S'agit-il de conservation sous-vide ou en baril de saumure ?
Pour le sous-vide, il suffit d'allumer la télé ! :D
Pour la saumure, si on pouvait remplacer par du rhum, il se pourrait que je m'intéresse au sujet... Merci.

Véro a dit…

C'est une question, en tout cas, que je poserais bien aux politiciens de tous poils... Etes-vous certain que la conservation de l'état et de ses citoyens, une fois toutes les personnes que vous connaissez et vous-même ayez disparus du monde politique, vous intéresse réellement ?

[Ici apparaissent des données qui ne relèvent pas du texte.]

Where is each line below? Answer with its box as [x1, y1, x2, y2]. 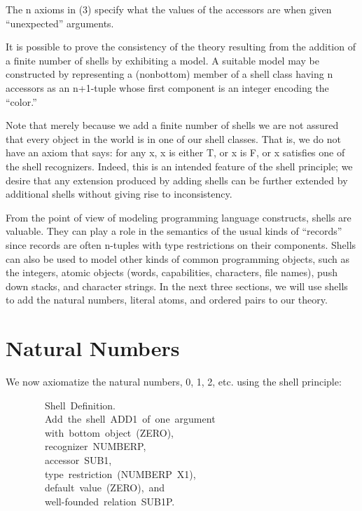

Mademoiselle Catherine a dit…

...à des politiciens, des chefs d'entreprises et bien d'autres castes d'individus, j'ai l'impression...

(éric, pour le sous-vide, on peut aussi passer par la case latex :D)

éric a dit…

Hé, bé ! Il a bien grandi Steve ! :D

Mademoiselle Catherine a dit…

Je l'ai écrasé par inadvertance hier :'( (il était sur le sol de mon entrée quand je suis rentrée à la maison hier... Je ne me le pardonnerai jamais !)

éric a dit…

Oh merde ! :(

Passe une annonce sur la toile pour un nouveau locataire ! ;)

(Et la bise pour atténuer la peine.)

Mademoiselle Catherine a dit…

Sinon, un vivarium, mais je n'aurai plus la surprise de me retrouver nez à nez avec lui au réveil.